Sliammon First Nation


Defines the Cost of Doing Business



The Sliammon First Nation is located near Powell River on the Sunshine Coast flanked by the Strait of Georgia to the West and the Coast Mountains to the East. Sliammon has approximately 875 members with 500 living in the village.

Sliammon First Nation first established their Crown Land Referrals Department (SCRLD) as an arm of their treaty research office in 1995. The completion of a Traditional Use Study (TUS) and establishment of a TUS database by the Sliammon Treaty Society (STS) laid the necessary groundwork for Sliammon involvement in the Crown Land Referrals process. Maynard Harry the SCLRD Manager recognised: “With the TUS complete and the GIS department established we recognized that this information needed to be employed.” The TUS database is an integral element to Sliammon’s participation in the Crown Land Referrals process, as it provides Sliammon with a good baseline of information to meaningfully respond to a referral.
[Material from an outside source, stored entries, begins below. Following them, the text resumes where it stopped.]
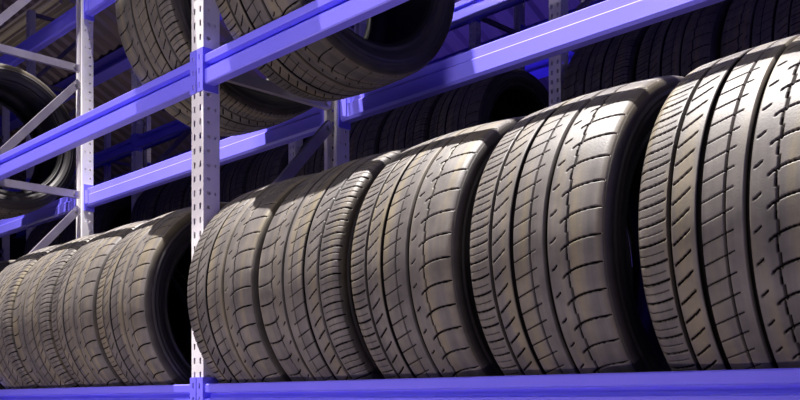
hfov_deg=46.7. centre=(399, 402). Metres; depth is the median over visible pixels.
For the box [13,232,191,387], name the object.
tyre
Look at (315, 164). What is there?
tyre
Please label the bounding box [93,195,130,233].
tyre
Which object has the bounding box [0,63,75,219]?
tyre
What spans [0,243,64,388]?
tyre
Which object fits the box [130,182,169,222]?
tyre
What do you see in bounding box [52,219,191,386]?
tyre
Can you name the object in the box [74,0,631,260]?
rack
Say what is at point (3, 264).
tyre
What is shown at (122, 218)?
tyre
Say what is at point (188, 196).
tyre
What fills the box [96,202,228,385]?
tyre
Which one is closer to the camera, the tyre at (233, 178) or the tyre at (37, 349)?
the tyre at (37, 349)
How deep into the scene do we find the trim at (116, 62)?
14.11 m
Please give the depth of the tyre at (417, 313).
1.89 m
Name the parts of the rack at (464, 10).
upright post, upright post, upright post, upright post, upright post, upright post
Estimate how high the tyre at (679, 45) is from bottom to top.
0.670 m
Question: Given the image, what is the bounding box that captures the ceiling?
[0,0,595,200]
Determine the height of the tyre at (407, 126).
0.670 m
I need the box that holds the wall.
[0,233,25,259]
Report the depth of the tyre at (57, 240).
7.15 m
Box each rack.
[0,0,630,260]
[0,0,799,399]
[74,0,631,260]
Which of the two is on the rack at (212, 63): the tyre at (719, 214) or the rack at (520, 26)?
the tyre at (719, 214)
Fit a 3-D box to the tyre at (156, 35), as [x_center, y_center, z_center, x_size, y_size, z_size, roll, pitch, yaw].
[-0.516,-1.196,2.892,0.670,0.670,0.324,0,0,-44]
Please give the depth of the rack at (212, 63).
2.56 m
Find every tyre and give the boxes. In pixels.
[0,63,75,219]
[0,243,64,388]
[0,260,14,388]
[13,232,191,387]
[24,220,53,255]
[43,217,118,246]
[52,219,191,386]
[60,211,130,243]
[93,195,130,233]
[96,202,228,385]
[116,0,312,135]
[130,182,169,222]
[156,175,191,216]
[183,163,227,207]
[187,173,317,382]
[215,0,454,100]
[220,153,259,201]
[246,137,307,192]
[259,148,408,380]
[293,134,333,177]
[345,109,393,161]
[351,116,631,378]
[379,92,496,152]
[429,68,548,139]
[470,76,683,375]
[562,24,651,101]
[635,0,733,81]
[638,34,799,370]
[720,0,799,58]
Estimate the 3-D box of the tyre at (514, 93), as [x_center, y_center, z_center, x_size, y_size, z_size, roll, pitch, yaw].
[0.467,-1.196,4.340,0.670,0.670,0.323,0,0,-44]
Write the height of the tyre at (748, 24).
0.670 m
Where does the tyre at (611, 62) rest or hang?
on the rack at (464, 10)
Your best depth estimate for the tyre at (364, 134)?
4.55 m
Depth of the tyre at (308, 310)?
2.13 m
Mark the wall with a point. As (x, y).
(17, 246)
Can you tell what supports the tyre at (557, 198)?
on the rack at (212, 63)
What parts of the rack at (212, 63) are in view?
upright post, upright post, upright post
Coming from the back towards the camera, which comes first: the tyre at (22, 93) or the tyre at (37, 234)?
the tyre at (37, 234)
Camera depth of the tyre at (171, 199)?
5.85 m
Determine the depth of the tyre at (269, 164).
5.13 m
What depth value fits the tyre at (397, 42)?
2.49 m
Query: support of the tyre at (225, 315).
on the rack at (212, 63)
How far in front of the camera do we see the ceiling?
14.19 m
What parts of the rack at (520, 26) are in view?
upright post, upright post, upright post, upright post
The department broke away from the treaty umbrella in late 1999 when Sliammon identified Crown Land Referrals as a Nation issue to be dealt with by Band administration. Sliammon recognized that responding to referrals was draining valuable financial and human resources from the treaty society. The STS was borrowing money to negotiate a treaty not to respond to referrals.
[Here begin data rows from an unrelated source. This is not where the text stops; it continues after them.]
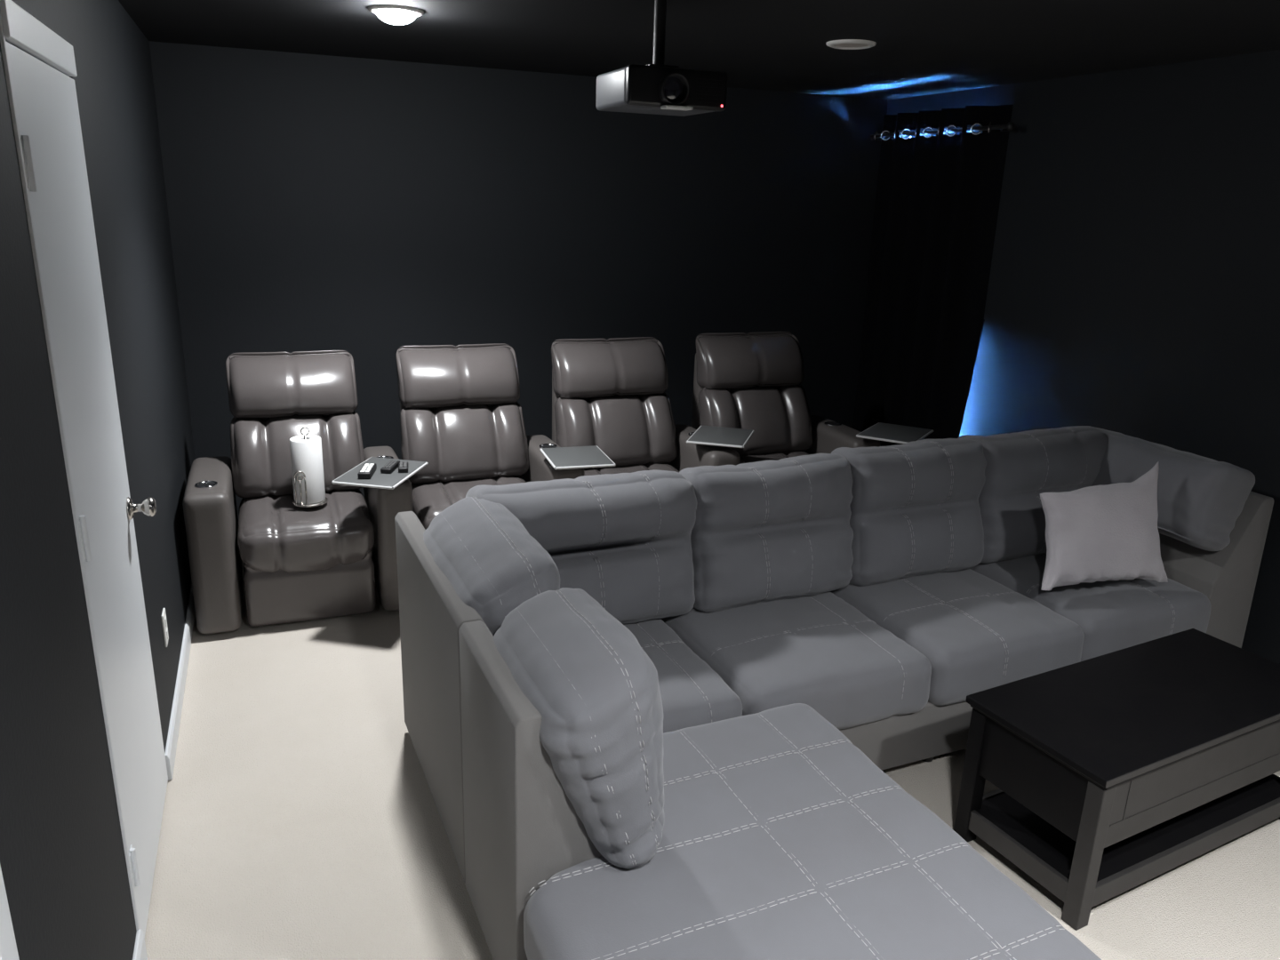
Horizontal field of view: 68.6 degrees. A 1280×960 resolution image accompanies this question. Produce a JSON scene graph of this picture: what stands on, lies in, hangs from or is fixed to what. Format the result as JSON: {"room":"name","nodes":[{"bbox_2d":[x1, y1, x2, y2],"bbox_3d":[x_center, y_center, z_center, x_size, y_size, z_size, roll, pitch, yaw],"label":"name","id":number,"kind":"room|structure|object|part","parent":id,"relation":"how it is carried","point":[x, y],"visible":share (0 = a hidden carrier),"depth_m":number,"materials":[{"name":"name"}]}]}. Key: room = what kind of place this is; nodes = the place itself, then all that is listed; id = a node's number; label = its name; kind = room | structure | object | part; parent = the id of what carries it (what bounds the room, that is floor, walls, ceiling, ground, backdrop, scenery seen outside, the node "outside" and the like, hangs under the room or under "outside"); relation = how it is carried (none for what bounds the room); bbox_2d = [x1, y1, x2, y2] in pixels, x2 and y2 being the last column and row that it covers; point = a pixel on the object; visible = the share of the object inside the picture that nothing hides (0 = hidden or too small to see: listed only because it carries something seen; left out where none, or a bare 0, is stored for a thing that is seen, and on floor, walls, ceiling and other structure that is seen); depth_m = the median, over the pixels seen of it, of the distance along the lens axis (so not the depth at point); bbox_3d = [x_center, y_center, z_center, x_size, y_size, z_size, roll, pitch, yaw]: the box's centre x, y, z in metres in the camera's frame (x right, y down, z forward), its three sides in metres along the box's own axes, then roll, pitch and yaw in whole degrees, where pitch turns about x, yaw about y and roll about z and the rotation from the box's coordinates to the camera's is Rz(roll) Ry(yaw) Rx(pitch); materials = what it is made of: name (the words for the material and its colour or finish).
{"room":"home theater","nodes":[
{"label":"home theater","id":0,"kind":"room"},
{"bbox_2d":[0,0,195,959],"bbox_3d":[-1.132,0.089,1.649,0.140,2.400,6.700,-5,18,-21],"label":"wall","id":1,"kind":"structure","parent":0,"point":[63,862],"depth_m":1.86,"materials":[{"name":"black paint"}]},
{"bbox_2d":[0,864,19,959],"bbox_3d":[-0.685,0.525,0.802,0.018,2.090,0.905,-5,18,-21],"label":"door","id":2,"kind":"structure","parent":1,"relation":"in","point":[8,947],"depth_m":1.24,"materials":[{"name":"white paint"}]},
{"bbox_2d":[0,0,167,936],"bbox_3d":[-1.334,0.047,2.272,0.212,2.105,0.755,-5,18,-21],"label":"door","id":3,"kind":"structure","parent":1,"relation":"in","point":[39,64],"depth_m":2.17,"materials":[{"name":"white paint"}]},
{"bbox_3d":[-1.384,0.076,2.606,0.070,0.064,0.064,-5,18,-21],"label":"knob","id":4,"kind":"part","parent":3,"relation":"part of","materials":[{"name":"silver metal"}]},
{"bbox_2d":[132,928,147,959],"bbox_3d":[-1.039,1.232,1.873,0.014,0.090,0.845,-5,18,-21],"label":"baseboard","id":5,"kind":"structure","parent":1,"relation":"attached to","point":[140,951],"depth_m":2.20,"materials":[{"name":"white paint"}]},
{"bbox_2d":[160,608,168,647],"bbox_3d":[-1.594,0.495,3.149,0.009,0.116,0.072,-5,18,-21],"label":"wall outlet","id":6,"kind":"object","parent":1,"relation":"attached to","point":[164,614],"visible":1,"depth_m":3.13,"materials":[{"name":"white plastic"}]},
{"bbox_2d":[164,583,195,780],"bbox_3d":[-1.894,0.569,3.954,0.014,0.090,2.325,-5,18,-21],"label":"baseboard","id":7,"kind":"structure","parent":1,"relation":"attached to","point":[172,741],"depth_m":3.33,"materials":[{"name":"white paint"}]},
{"bbox_2d":[149,40,887,515],"bbox_3d":[-0.429,-1.042,5.432,4.330,2.400,0.140,-5,18,-21],"label":"wall","id":8,"kind":"structure","parent":0,"point":[368,209],"depth_m":5.08,"materials":[{"name":"black paint"}]},
{"bbox_2d":[118,0,1279,99],"bbox_3d":[0.858,-1.279,2.030,4.330,0.120,6.980,-5,18,-21],"label":"ceiling","id":9,"kind":"structure","parent":0,"point":[923,47],"depth_m":3.62,"materials":[{"name":"grey paint"}]},
{"bbox_2d":[368,4,423,24],"bbox_3d":[-0.869,-1.650,3.344,0.196,0.046,0.196,-5,18,-21],"label":"ceiling light","id":10,"kind":"object","parent":9,"relation":"in","point":[391,14],"visible":1,"depth_m":3.29,"materials":[{"name":"white glass"}]},
{"bbox_2d":[595,0,727,116],"bbox_3d":[0.074,-1.357,2.952,0.333,0.375,0.348,-5,18,-21],"label":"projector","id":11,"kind":"object","parent":9,"relation":"hanging from","point":[656,88],"visible":1,"depth_m":2.89,"materials":[{"name":"grey plastic"}]},
{"bbox_3d":[0.114,-1.205,2.885,0.331,0.114,0.042,-5,18,-21],"label":"panel","id":12,"kind":"part","parent":11,"relation":"part of","materials":[{"name":"black plastic"}]},
{"bbox_2d":[660,104,693,110],"bbox_3d":[0.112,-1.139,2.869,0.090,0.009,0.048,-5,18,-21],"label":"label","id":13,"kind":"object","parent":11,"relation":"attached to","point":[663,107],"depth_m":2.85,"materials":[{"name":"plastic"}]},
{"bbox_2d":[825,39,876,49],"bbox_3d":[0.838,-1.728,3.723,0.196,0.012,0.196,-5,18,-21],"label":"recessed light","id":14,"kind":"object","parent":9,"relation":"in","point":[844,44],"visible":1,"depth_m":3.69,"materials":[{"name":"white plastic"}]},
{"bbox_2d":[144,560,1279,959],"bbox_3d":[0.778,1.120,2.762,4.330,0.100,6.980,-5,18,-21],"label":"floor","id":15,"kind":"structure","parent":0,"point":[301,820],"depth_m":2.70,"materials":[{"name":"beige carpet"}]},
{"bbox_2d":[182,350,428,633],"bbox_3d":[-1.417,0.042,4.026,0.962,1.058,0.948,-5,18,-21],"label":"recliner","id":16,"kind":"object","parent":15,"relation":"on","point":[327,560],"visible":0.94,"depth_m":3.99,"materials":[{"name":"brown leather"}]},
{"bbox_3d":[-1.827,0.256,4.037,0.172,0.602,0.663,-5,18,-21],"label":"armrest","id":17,"kind":"part","parent":16,"relation":"part of","materials":[{"name":"grey leather"}]},
{"bbox_3d":[-1.528,-0.124,4.196,0.566,0.385,0.226,-5,1,-21],"label":"backrest","id":18,"kind":"part","parent":16,"relation":"part of","materials":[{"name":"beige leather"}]},
{"bbox_3d":[-1.456,0.209,4.084,0.542,0.246,0.526,-5,18,-21],"label":"seat","id":19,"kind":"part","parent":16,"relation":"part of","materials":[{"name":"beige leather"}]},
{"bbox_2d":[289,426,327,507],"bbox_3d":[-1.416,-0.064,3.991,0.144,0.331,0.144,-5,18,-21],"label":"towel stand","id":20,"kind":"object","parent":16,"relation":"on","point":[306,450],"visible":1,"depth_m":3.95,"materials":[{"name":"white paper"}]},
{"bbox_3d":[-1.429,0.034,3.947,0.049,0.152,0.011,-5,18,-21],"label":"tension arm","id":21,"kind":"part","parent":20,"relation":"part of","materials":[{"name":"silver metal"}]},
{"bbox_3d":[-1.416,-0.069,3.989,0.038,0.321,0.012,-5,18,-21],"label":"post","id":22,"kind":"part","parent":20,"relation":"part of","materials":[{"name":"silver metal"}]},
{"bbox_2d":[357,463,376,479],"bbox_3d":[-1.110,-0.038,3.815,0.050,0.026,0.150,0,17,-6],"label":"remote control","id":23,"kind":"object","parent":16,"relation":"on","point":[367,469],"visible":1,"depth_m":3.77,"materials":[{"name":"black plastic"}]},
{"bbox_2d":[331,456,428,489],"bbox_3d":[-1.068,-0.002,3.883,0.408,0.076,0.465,-5,18,-21],"label":"tray","id":24,"kind":"object","parent":16,"relation":"on","point":[396,480],"depth_m":3.81,"materials":[{"name":"silver metal"}]},
{"bbox_3d":[-1.155,0.200,4.295,0.153,0.602,0.663,-5,18,-21],"label":"armrest","id":25,"kind":"part","parent":16,"relation":"part of","materials":[{"name":"grey leather"}]},
{"bbox_2d":[380,460,399,473],"bbox_3d":[-1.036,-0.057,3.890,0.044,0.022,0.135,2,17,2],"label":"remote control","id":26,"kind":"object","parent":16,"relation":"on","point":[390,466],"visible":1,"depth_m":3.86,"materials":[{"name":"black plastic"}]},
{"bbox_2d":[398,461,407,472],"bbox_3d":[-0.982,-0.055,3.890,0.040,0.022,0.100,-2,17,-13],"label":"remote control","id":27,"kind":"object","parent":16,"relation":"on","point":[403,466],"visible":1,"depth_m":3.85,"materials":[{"name":"black plastic"}]},
{"bbox_2d":[395,343,615,529],"bbox_3d":[-0.650,-0.045,4.376,0.875,1.069,0.848,-4,18,-17],"label":"recliner","id":28,"kind":"object","parent":15,"relation":"on","point":[461,415],"visible":0.66,"depth_m":4.37,"materials":[{"name":"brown leather"}]},
{"bbox_3d":[-0.832,-0.189,4.461,0.596,0.390,0.227,-5,1,-21],"label":"backrest","id":29,"kind":"part","parent":28,"relation":"part of","materials":[{"name":"leather"}]},
{"bbox_3d":[-0.761,0.147,4.350,0.570,0.248,0.526,-5,18,-21],"label":"seat","id":30,"kind":"part","parent":28,"relation":"part of","materials":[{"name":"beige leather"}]},
{"bbox_3d":[-0.442,0.136,4.568,0.161,0.608,0.663,-5,18,-21],"label":"armrest","id":31,"kind":"part","parent":28,"relation":"part of","materials":[{"name":"grey leather"}]},
{"bbox_2d":[539,445,615,469],"bbox_3d":[-0.282,-0.076,4.199,0.294,0.070,0.341,-5,18,-21],"label":"tray","id":32,"kind":"object","parent":28,"relation":"on","point":[575,457],"depth_m":4.17,"materials":[{"name":"silver metal"}]},
{"bbox_2d":[551,336,754,475],"bbox_3d":[0.088,-0.132,4.723,0.978,1.080,0.735,-4,18,-18],"label":"recliner","id":33,"kind":"object","parent":15,"relation":"on","point":[609,395],"visible":0.53,"depth_m":4.67,"materials":[{"name":"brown leather"}]},
{"bbox_3d":[-0.117,-0.258,4.745,0.623,0.394,0.228,-5,1,-21],"label":"backrest","id":34,"kind":"part","parent":33,"relation":"part of","materials":[{"name":"leather"}]},
{"bbox_3d":[-0.045,0.080,4.634,0.596,0.251,0.526,-5,18,-21],"label":"seat","id":35,"kind":"part","parent":33,"relation":"part of","materials":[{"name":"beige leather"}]},
{"bbox_3d":[0.290,0.069,4.858,0.168,0.614,0.663,-5,18,-21],"label":"armrest","id":36,"kind":"part","parent":33,"relation":"part of","materials":[{"name":"grey leather"}]},
{"bbox_2d":[686,425,754,447],"bbox_3d":[0.401,-0.193,4.646,0.432,0.064,0.430,-5,18,-21],"label":"tray","id":37,"kind":"object","parent":33,"relation":"on","point":[706,436],"depth_m":4.60,"materials":[{"name":"silver metal"}]},
{"bbox_2d":[458,587,1101,959],"bbox_3d":[0.280,0.810,1.993,1.015,0.911,1.307,-6,19,-23],"label":"chaise section","id":38,"kind":"object","parent":15,"relation":"on","point":[593,831],"visible":1,"depth_m":1.97,"materials":[{"name":"grey fabric"}]},
{"bbox_3d":[-0.245,0.765,2.214,0.240,0.765,0.472,-6,19,-23],"label":"panel","id":39,"kind":"part","parent":38,"relation":"part of","materials":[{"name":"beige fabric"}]},
{"bbox_2d":[493,587,663,869],"bbox_3d":[-0.110,0.546,2.143,0.302,0.508,0.548,-27,26,-15],"label":"cushion","id":40,"kind":"object","parent":38,"relation":"on","point":[580,691],"depth_m":1.92,"materials":[{"name":"grey fabric"}]},
{"bbox_2d":[691,331,933,463],"bbox_3d":[0.923,-0.180,4.952,1.100,1.090,0.924,-5,18,-21],"label":"recliner","id":41,"kind":"object","parent":15,"relation":"on","point":[750,380],"visible":0.45,"depth_m":4.96,"materials":[{"name":"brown leather"}]},
{"bbox_3d":[0.629,-0.331,5.039,0.638,0.398,0.229,-5,1,-21],"label":"backrest","id":42,"kind":"part","parent":41,"relation":"part of","materials":[{"name":"leather"}]},
{"bbox_3d":[0.701,0.011,4.930,0.610,0.253,0.526,-5,18,-21],"label":"seat","id":43,"kind":"part","parent":41,"relation":"part of","materials":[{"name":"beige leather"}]},
{"bbox_3d":[1.044,-0.001,5.157,0.172,0.620,0.663,-5,18,-21],"label":"armrest","id":44,"kind":"part","parent":41,"relation":"part of","materials":[{"name":"grey leather"}]},
{"bbox_2d":[856,422,933,443],"bbox_3d":[1.310,-0.219,4.819,0.468,0.058,0.428,-5,18,-21],"label":"tray","id":45,"kind":"object","parent":41,"relation":"on","point":[886,432],"depth_m":4.79,"materials":[{"name":"silver metal"}]},
{"bbox_2d":[394,425,1273,883],"bbox_3d":[0.822,0.398,3.347,3.155,0.943,0.888,-6,19,-23],"label":"sofa section","id":46,"kind":"object","parent":15,"relation":"on","point":[876,590],"visible":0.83,"depth_m":3.15,"materials":[{"name":"grey fabric"}]},
{"bbox_3d":[-0.517,0.578,2.796,0.240,0.765,0.860,-6,19,-23],"label":"panel","id":47,"kind":"part","parent":46,"relation":"part of","materials":[{"name":"beige fabric"}]},
{"bbox_2d":[423,496,559,635],"bbox_3d":[-0.386,0.355,2.698,0.296,0.489,0.707,-28,26,-15],"label":"cushion","id":48,"kind":"object","parent":46,"relation":"on","point":[482,560],"depth_m":2.47,"materials":[{"name":"grey fabric"}]},
{"bbox_2d":[465,469,697,623],"bbox_3d":[-0.166,0.239,3.044,0.739,0.499,0.348,-6,6,-23],"label":"cushion","id":49,"kind":"object","parent":46,"relation":"on","point":[628,540],"depth_m":2.98,"materials":[{"name":"grey fabric"}]},
{"bbox_2d":[623,618,742,733],"bbox_3d":[-0.093,0.649,2.894,0.600,0.237,0.681,-6,19,-23],"label":"seat cushion","id":50,"kind":"object","parent":46,"relation":"on","point":[695,690],"depth_m":2.77,"materials":[{"name":"grey fabric"}]},
{"bbox_2d":[679,453,853,612],"bbox_3d":[0.455,0.181,3.323,0.658,0.507,0.285,-6,5,-23],"label":"cushion","id":51,"kind":"object","parent":46,"relation":"on","point":[766,536],"depth_m":3.21,"materials":[{"name":"grey fabric"}]},
{"bbox_2d":[660,591,931,729],"bbox_3d":[0.495,0.589,3.143,0.686,0.236,0.691,-6,19,-23],"label":"seat cushion","id":52,"kind":"object","parent":46,"relation":"on","point":[823,651],"depth_m":2.95,"materials":[{"name":"grey fabric"}]},
{"bbox_3d":[0.817,0.738,3.361,2.595,0.215,0.650,-6,19,-23],"label":"seat","id":53,"kind":"part","parent":46,"relation":"part of","materials":[{"name":"beige fabric"}]},
{"bbox_2d":[831,438,986,586],"bbox_3d":[1.030,0.113,3.573,0.624,0.516,0.282,-6,7,-23],"label":"cushion","id":54,"kind":"object","parent":46,"relation":"on","point":[917,517],"depth_m":3.46,"materials":[{"name":"grey fabric"}]},
{"bbox_2d":[830,568,1084,705],"bbox_3d":[1.111,0.529,3.413,0.674,0.236,0.694,-6,19,-23],"label":"seat cushion","id":55,"kind":"object","parent":46,"relation":"on","point":[977,631],"depth_m":3.19,"materials":[{"name":"grey fabric"}]},
{"bbox_2d":[958,425,1107,563],"bbox_3d":[1.609,0.053,3.838,0.680,0.516,0.282,-6,7,-23],"label":"cushion","id":56,"kind":"object","parent":46,"relation":"on","point":[1022,466],"depth_m":3.68,"materials":[{"name":"grey fabric"}]},
{"bbox_2d":[969,552,1210,661],"bbox_3d":[1.727,0.465,3.689,0.683,0.238,0.674,-6,19,-23],"label":"seat cushion","id":57,"kind":"object","parent":46,"relation":"on","point":[1112,616],"depth_m":3.45,"materials":[{"name":"grey fabric"}]},
{"bbox_2d":[1040,461,1167,590],"bbox_3d":[1.692,0.170,3.417,0.525,0.431,0.196,-2,17,-14],"label":"throw pillow","id":58,"kind":"object","parent":46,"relation":"on","point":[1094,533],"visible":1,"depth_m":3.37,"materials":[{"name":"grey fabric"}]},
{"bbox_2d":[1091,427,1255,551],"bbox_3d":[2.030,0.011,3.783,0.307,0.338,0.726,13,11,-26],"label":"cushion","id":59,"kind":"object","parent":46,"relation":"on","point":[1204,504],"depth_m":3.52,"materials":[{"name":"grey fabric"}]},
{"bbox_3d":[2.110,0.320,3.962,0.299,0.745,0.820,-6,19,-23],"label":"arm panel","id":60,"kind":"part","parent":46,"relation":"part of","materials":[{"name":"beige fabric"}]},
{"bbox_2d":[953,628,1279,930],"bbox_3d":[1.498,0.839,2.798,1.060,0.462,0.455,-7,19,-27],"label":"coffee table","id":61,"kind":"object","parent":15,"relation":"on","point":[1114,772],"visible":0.98,"depth_m":2.61,"materials":[{"name":"black wood"}]},
{"bbox_3d":[0.974,0.859,2.733,0.048,0.428,0.048,-7,19,-27],"label":"leg","id":62,"kind":"part","parent":61,"relation":"part of","materials":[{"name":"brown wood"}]},
{"bbox_3d":[1.153,0.963,2.413,0.048,0.428,0.048,-7,19,-27],"label":"leg","id":63,"kind":"part","parent":61,"relation":"part of","materials":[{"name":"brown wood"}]},
{"bbox_3d":[1.496,0.984,2.837,1.028,0.062,0.419,-7,19,-27],"label":"shelf rail","id":64,"kind":"part","parent":61,"relation":"part of","materials":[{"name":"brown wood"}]},
{"bbox_2d":[976,775,1279,881],"bbox_3d":[1.496,0.967,2.832,1.000,0.018,0.405,-7,19,-27],"label":"shelf","id":65,"kind":"object","parent":61,"relation":"attached to","point":[1027,836],"depth_m":2.66,"materials":[{"name":"black wood"}]},
{"bbox_2d":[886,49,1279,663],"bbox_3d":[2.768,-0.239,3.146,0.140,2.400,6.700,-5,18,-21],"label":"wall","id":66,"kind":"structure","parent":0,"point":[1133,290],"depth_m":4.14,"materials":[{"name":"black paint"}]},
{"bbox_2d":[870,121,1017,140],"bbox_3d":[1.682,-1.944,5.241,0.114,0.040,1.217,-5,18,-21],"label":"curtain rod","id":67,"kind":"object","parent":66,"relation":"attached to","point":[1010,126],"visible":0.9,"depth_m":5.04,"materials":[{"name":"black metal"}]},
{"bbox_2d":[852,104,1013,446],"bbox_3d":[1.618,-0.971,5.583,0.154,2.295,1.075,-5,18,-21],"label":"curtain","id":68,"kind":"object","parent":67,"relation":"hanging from","point":[937,203],"visible":0.88,"depth_m":5.36,"materials":[{"name":"black fabric"}]},
{"bbox_3d":[1.640,-1.947,5.247,0.022,0.022,1.175,-5,18,-21],"label":"rod","id":69,"kind":"part","parent":67,"relation":"part of","materials":[{"name":"black plastic"}]}
]}
In moving the SCLRD out of the STS the issue of how to finance the newly independent office became the central problem. Sliammon adopted a two pronged approach to address the immediate financial concern: 1) They negotiated $40,000 of financing from the Ministry of Forests to build infrastructure and support operations and, 2) They adopted a user-pay system. Under the user-pay system, proponents of development on Sliammon traditional territory pay the SCLRD $650 per day administration costs as well as a $375sr./ $150 jr. fieldworker fees to conduct field reconnaissance. It took Sliammon two years of negotiations to achieve a user pay system, and now nearly every forestry company and government agency that Sliammon works with has signed a servicing agreement. Sliammon defines this as the cost of doing business. (sample service agreement)

The SCLRD (now called the Sliammon Crown Land and Resources Referrals Department) has evolved greatly over the past 5 years. In the early day of the process Maynard recalls that: “We were just trying to get to the table, to make contacts, and to slow the process down.” With the adoption of a user pay system Sliammon’s vision had widened: “We need to move out of survival mode and the process of merely reacting to referrals – we are now looking at developing creative solutions that are mutually beneficial as defined by the Delgamuukw decision.”